- _RECORDED INFORMATION_
+ + + +
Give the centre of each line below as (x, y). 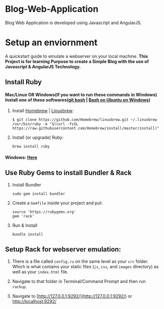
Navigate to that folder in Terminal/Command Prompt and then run (79, 281)
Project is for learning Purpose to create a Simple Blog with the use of (77, 61)
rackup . (19, 286)
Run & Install (25, 225)
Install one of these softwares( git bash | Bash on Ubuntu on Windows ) (78, 100)
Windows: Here (21, 157)
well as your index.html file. (40, 272)
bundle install (28, 234)
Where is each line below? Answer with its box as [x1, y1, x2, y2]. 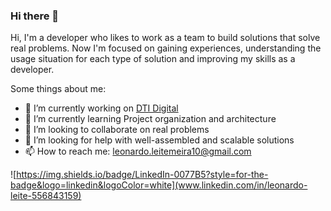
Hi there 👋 [10, 9, 60, 23]
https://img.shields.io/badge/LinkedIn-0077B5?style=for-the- [16, 169, 269, 181]
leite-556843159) [10, 190, 82, 202]
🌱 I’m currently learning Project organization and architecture [24, 113, 277, 125]
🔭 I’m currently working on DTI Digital [24, 102, 179, 114]
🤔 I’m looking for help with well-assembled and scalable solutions [24, 134, 295, 146]
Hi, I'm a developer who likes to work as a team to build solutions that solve [10, 32, 321, 44]
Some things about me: [10, 83, 107, 95]
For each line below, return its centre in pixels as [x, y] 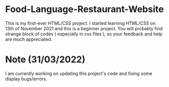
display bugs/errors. [26, 78]
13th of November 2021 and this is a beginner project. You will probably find [84, 28]
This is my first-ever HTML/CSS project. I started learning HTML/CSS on [80, 23]
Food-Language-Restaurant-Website [84, 9]
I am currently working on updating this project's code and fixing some [79, 73]
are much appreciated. [29, 39]
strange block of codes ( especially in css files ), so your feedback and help [84, 34]
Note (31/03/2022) [45, 60]
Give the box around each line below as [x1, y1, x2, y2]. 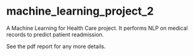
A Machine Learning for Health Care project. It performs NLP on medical [6, 24, 188, 32]
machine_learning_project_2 [6, 4, 154, 18]
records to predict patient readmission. [6, 30, 104, 38]
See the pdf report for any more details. [6, 43, 106, 50]
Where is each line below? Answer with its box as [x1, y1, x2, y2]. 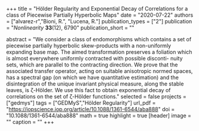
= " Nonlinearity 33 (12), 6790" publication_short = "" [6, 24, 134, 31]
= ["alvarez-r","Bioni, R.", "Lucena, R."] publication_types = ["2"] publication [6, 18, 192, 25]
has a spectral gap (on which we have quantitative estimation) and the [6, 74, 179, 81]
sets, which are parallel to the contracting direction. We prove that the [6, 61, 178, 68]
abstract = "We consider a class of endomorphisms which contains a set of [6, 36, 192, 42]
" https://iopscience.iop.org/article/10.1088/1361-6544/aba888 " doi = [6, 106, 175, 112]
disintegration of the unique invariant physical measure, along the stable [6, 80, 184, 87]
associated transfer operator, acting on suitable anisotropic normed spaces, [6, 68, 193, 74]
+ + + +
- _WHAT THE TASK ASKS_
Write every line above again exactly, but leave the pictures out.

- _RESULT OF THE EXERCISE_
Give the centre of each line below as (x, y). 
Navigate to that folder in Terminal/Command Prompt and then run (79, 281)
Project is for learning Purpose to create a Simple Blog with the use of (77, 61)
rackup . (19, 286)
Run & Install (25, 225)
Install one of these softwares( git bash | Bash on Ubuntu on Windows ) (78, 100)
Windows: Here (21, 157)
well as your index.html file. (40, 272)
bundle install (28, 234)
Where is each line below? Answer with its box as [x1, y1, x2, y2]. 
Hi there 👋 [10, 9, 60, 23]
https://img.shields.io/badge/LinkedIn-0077B5?style=for-the- [16, 169, 269, 181]
leite-556843159) [10, 190, 82, 202]
🌱 I’m currently learning Project organization and architecture [24, 113, 277, 125]
🔭 I’m currently working on DTI Digital [24, 102, 179, 114]
🤔 I’m looking for help with well-assembled and scalable solutions [24, 134, 295, 146]
Hi, I'm a developer who likes to work as a team to build solutions that solve [10, 32, 321, 44]
Some things about me: [10, 83, 107, 95]
For each line below, return its centre in pixels as [x, y] 
display bugs/errors. [26, 78]
13th of November 2021 and this is a beginner project. You will probably find [84, 28]
This is my first-ever HTML/CSS project. I started learning HTML/CSS on [80, 23]
Food-Language-Restaurant-Website [84, 9]
I am currently working on updating this project's code and fixing some [79, 73]
are much appreciated. [29, 39]
strange block of codes ( especially in css files ), so your feedback and help [84, 34]
Note (31/03/2022) [45, 60]
Give the box around each line below as [x1, y1, x2, y2]. 
A Machine Learning for Health Care project. It performs NLP on medical [6, 24, 188, 32]
machine_learning_project_2 [6, 4, 154, 18]
records to predict patient readmission. [6, 30, 104, 38]
See the pdf report for any more details. [6, 43, 106, 50]
Where is each line below? Answer with its box as [x1, y1, x2, y2]. 
= " Nonlinearity 33 (12), 6790" publication_short = "" [6, 24, 134, 31]
= ["alvarez-r","Bioni, R.", "Lucena, R."] publication_types = ["2"] publication [6, 18, 192, 25]
has a spectral gap (on which we have quantitative estimation) and the [6, 74, 179, 81]
sets, which are parallel to the contracting direction. We prove that the [6, 61, 178, 68]
abstract = "We consider a class of endomorphisms which contains a set of [6, 36, 192, 42]
" https://iopscience.iop.org/article/10.1088/1361-6544/aba888 " doi = [6, 106, 175, 112]
disintegration of the unique invariant physical measure, along the stable [6, 80, 184, 87]
associated transfer operator, acting on suitable anisotropic normed spaces, [6, 68, 193, 74]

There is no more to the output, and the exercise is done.